Demand for European mechanically recycled polymers is the lowest it’s been for several years. Costs through the chain remain high and producer margins for many grades narrow.
Players through the chain have reduced operating rates, summer convertor outages are expected to be protracted and there remains persistent expectation of consolidation in 2023 across all major recycled polymers.
The current malaise follows on from several years of market tightness – particularly for packaging grades – and record high or multi-year high prices across the majority of recycled polymer grades in H1 2022.
Nevertheless, there remain underlying structural shortages – particularly of packaging suitable material – and sustainability pressure from regulators and consumers shows little sign of abating.

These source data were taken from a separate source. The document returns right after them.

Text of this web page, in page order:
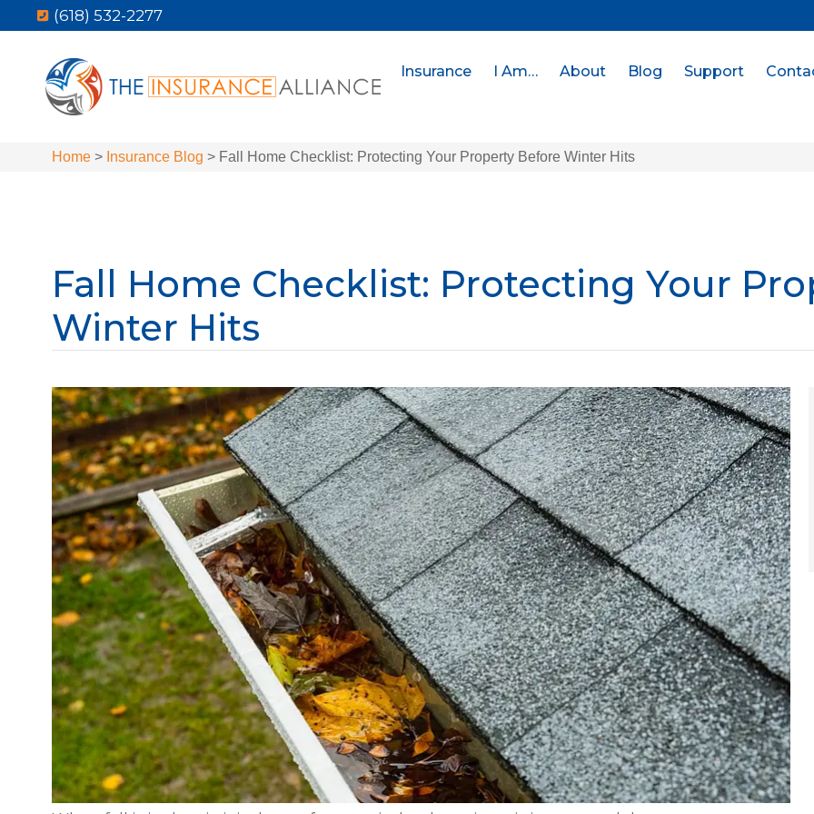
(618) 532-2277
Insurance I Am… About Blog Support
Home > Insurance Blog > Fall Home Checklist: Protecting Your Property Before Winter Hits
Fall Home Checklist: Protecting Your
Winter Hits
Great informative
conversation with Jason today.
Highly recommend these...
R J
I saved hundreds of $. I was
paying for insurance I didn't
need. I dealt with...
robert h
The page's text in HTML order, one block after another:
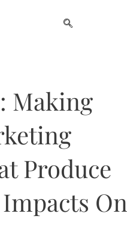
Making
Produce
On
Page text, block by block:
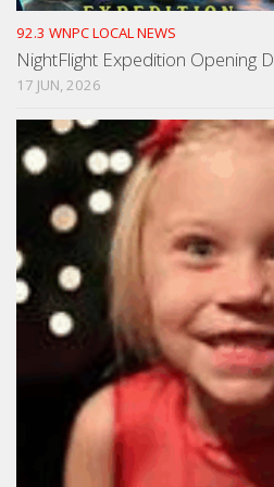
92.3 WNPC LOCAL NEWS
NightFlight Expedition Opening
17 JUN, 2026
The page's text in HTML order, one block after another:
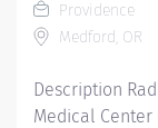
Upon hire:
Providence
Medford, OR
Description
Medical Center
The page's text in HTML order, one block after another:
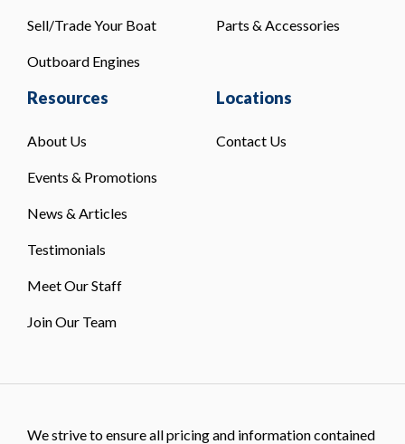
Sell/Trade Your Boat
Outboard Engines
Parts & Accessories
Resources
About Us
Events & Promotions
News & Articles
Testimonials
Meet Our Staff
Join Our Team
Locations
Contact Us
We strive to ensure all pricing and information contained
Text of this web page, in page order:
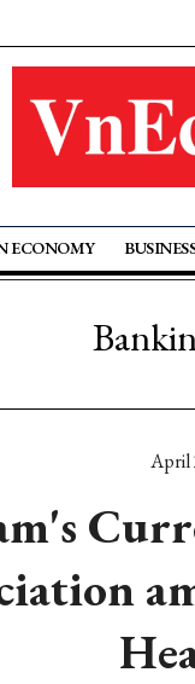
ECONOMY
April
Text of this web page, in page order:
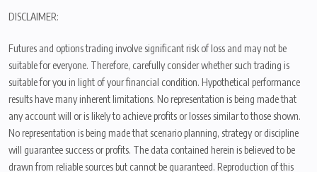
DISCLAIMER:
Futures and options trading involve significant risk of loss and may not be
suitable for everyone. Therefore, carefully consider whether such trading is
suitable for you in light of your financial condition. Hypothetical performance
results have many inherent limitations. No representation is being made that
any account will or is likely to achieve profits or losses similar to those shown.
No representation is being made that scenario planning, strategy or discipline
will guarantee success or profits. The data contained herein is believed to be
drawn from reliable sources but cannot be guaranteed. Reproduction of this
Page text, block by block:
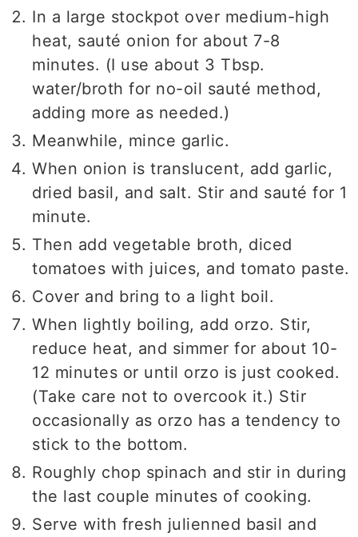
In a large stockpot over medium-high
heat, sauté onion for about 7-8
minutes. (I use about 3 Tbsp.
water/broth for no-oil sauté method,
adding more as needed.)
Meanwhile, mince garlic.
When onion is translucent, add garlic,
dried basil, and salt. Stir and sauté for 1
minute.
Then add vegetable broth, diced
tomatoes with juices, and tomato paste.
Cover and bring to a light boil.
When lightly boiling, add orzo. Stir,
reduce heat, and simmer for about 10-
12 minutes or until orzo is just cooked.
(Take care not to overcook it.) Stir
occasionally as orzo has a tendency to
stick to the bottom.
Roughly chop spinach and stir in during
the last couple minutes of cooking.
Serve with fresh julienned basil and
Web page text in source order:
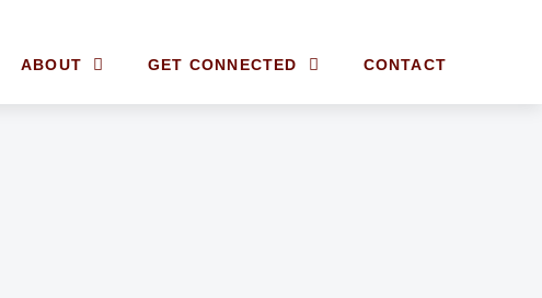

Most market players agree that, as a result, the pendulum is likely to swing back from its current extreme in the mid-term. The only real questions are around the timing, the depth, and what the market will look like when it does.

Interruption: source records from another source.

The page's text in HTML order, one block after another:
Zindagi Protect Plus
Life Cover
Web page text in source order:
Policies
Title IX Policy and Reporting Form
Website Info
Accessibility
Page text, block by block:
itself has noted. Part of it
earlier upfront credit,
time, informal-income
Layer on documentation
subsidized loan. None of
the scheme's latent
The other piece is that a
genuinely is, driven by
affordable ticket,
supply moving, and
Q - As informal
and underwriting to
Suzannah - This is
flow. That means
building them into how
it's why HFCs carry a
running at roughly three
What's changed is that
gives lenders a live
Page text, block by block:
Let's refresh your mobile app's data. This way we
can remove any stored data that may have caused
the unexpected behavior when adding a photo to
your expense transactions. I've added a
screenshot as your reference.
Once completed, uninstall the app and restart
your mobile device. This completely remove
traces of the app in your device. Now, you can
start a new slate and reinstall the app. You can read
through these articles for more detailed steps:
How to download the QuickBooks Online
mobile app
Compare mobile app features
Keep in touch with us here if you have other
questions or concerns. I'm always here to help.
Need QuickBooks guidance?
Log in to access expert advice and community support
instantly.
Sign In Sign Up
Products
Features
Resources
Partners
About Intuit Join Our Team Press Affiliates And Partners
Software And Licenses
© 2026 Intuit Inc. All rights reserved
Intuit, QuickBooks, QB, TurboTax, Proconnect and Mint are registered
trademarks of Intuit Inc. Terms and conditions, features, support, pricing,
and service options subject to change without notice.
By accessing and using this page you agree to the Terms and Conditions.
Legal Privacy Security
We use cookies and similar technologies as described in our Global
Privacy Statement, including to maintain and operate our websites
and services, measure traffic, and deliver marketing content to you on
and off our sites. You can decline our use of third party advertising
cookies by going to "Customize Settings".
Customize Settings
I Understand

Consumption during most of Q2 has fallen by up to 50% year-on-year for non-packaging applications and up to 30% across packaging, according to market estimates, and has underperformed expectations since Q4 2022.
This is due to a combination of :
- Bearish macroeconomic conditions and high inflation minimising consumer purchasing power
- Ongoing high costs, chiefly linked to energy, reducing industrial output
- Colder-than-average temperatures in the first half of 2023 blunting beverage, horticulture and outdoor furniture demand
- Substitution to comparatively low-priced virgin and off-spec markets.

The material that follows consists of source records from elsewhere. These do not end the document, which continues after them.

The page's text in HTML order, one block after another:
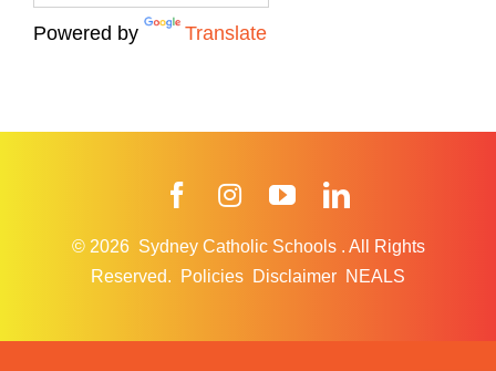
Powered by Translate
FacebookInstagramYouTube
© 2026 Sydney Catholic Schools . All Rights
Reserved.
Policies Disclaimer NEALS
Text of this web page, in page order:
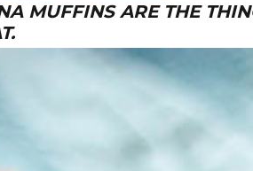
MUFFINS ARE THE
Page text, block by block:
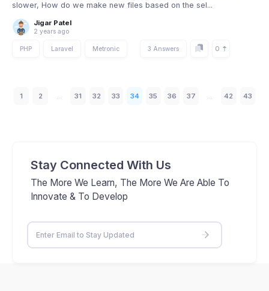
slower, How do we make new files based on the sel...
Jigar Patel
2 years ago
PHP Laravel Metronic 3 Answers 0
1 2 31 32 33 34 35 36 37 42 43
Stay Connected With Us
The More We Learn, The More We Are Able To
Innovate & To Develop
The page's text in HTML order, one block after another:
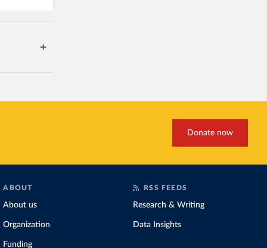
Donate now
ABOUT
About us
Organization
Funding
RSS FEEDS
Research & Writing
Data Insights
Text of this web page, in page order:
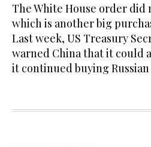
The White House order did
which is another big
Last week, US Treasury
warned China that it could
it continued buying
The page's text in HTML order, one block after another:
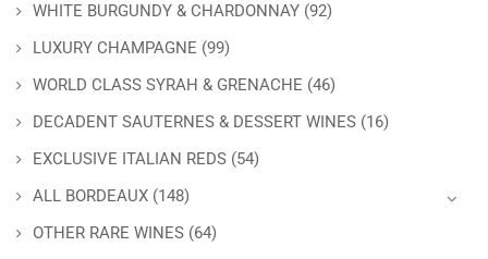
WHITE BURGUNDY & CHARDONNAY (92)
LUXURY CHAMPAGNE (99)
WORLD CLASS SYRAH & GRENACHE (46)
DECADENT SAUTERNES & DESSERT WINES (16)
EXCLUSIVE ITALIAN REDS (54)
ALL BORDEAUX (148)
OTHER RARE WINES (64)
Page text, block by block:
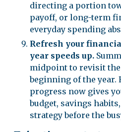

Q2 is typically the peak season for many recycled polyethylene terephthalate (R-PET), recycled polyethylene (R-PE) and recycled polypropylene (R-PP) applications such as the beverage sector, construction, outdoor furniture and horticulture.
While temperatures across Europe may now be rising, the ongoing cost-of-living crisis means the prospect of a peak season in any recycled polymer market in 2023 is rapidly evaporating.
Differing levels of inflation across Europe, along with differing energy costs (which although now declining remain above their pre-2022 levels), government support measures, local supply and demand conditions have led to deeply fragmented markets. This has widened the spread of prices across Europe. Compounding this is the frequent appearance of distressed cargoes on the market in various parts of the chain, with some players needing to offload material to free up storage space or to raise cashflow.
As the inventory levels back-up the supply chain, particularly for feedstocks, storage space is becoming increasingly limited. Consequently, storage costs are rising and adding to overall production costs, diminishing the impact of lower energy prices. The cost of living crisis has also generated demand for higher wages, another factor impacting recyclers’ operating costs.
CONSOLIDATION RISK
Most players in the recycling chain do not have the same level of cash reserves to draw upon as in the petrochemical space. Absent of those deep pockets, players in the recycling chain are not thinking in 10 year cycles. Many small and mid-sized players are instead currently thinking about trying to keep the lights on.
Margins across non-packaging grades in particular are currently squeezed. For key recycled polymer markets such as recycled polyethylene (R-PE) and recycled polypropylene (R-PP) these represent the bulk of produced volumes – even for the majority of players that also serve packaging sectors.
As an example of how squeezed margins currently are, the spread between post-industrial polypropylene black bales and black pellets (the most prevalent of the R-PP grades in Europe) is currently at a 26-month low, and April monthly contracts saw the spread between R-PP black flakes and downstream R-PP black pellets hit a record low.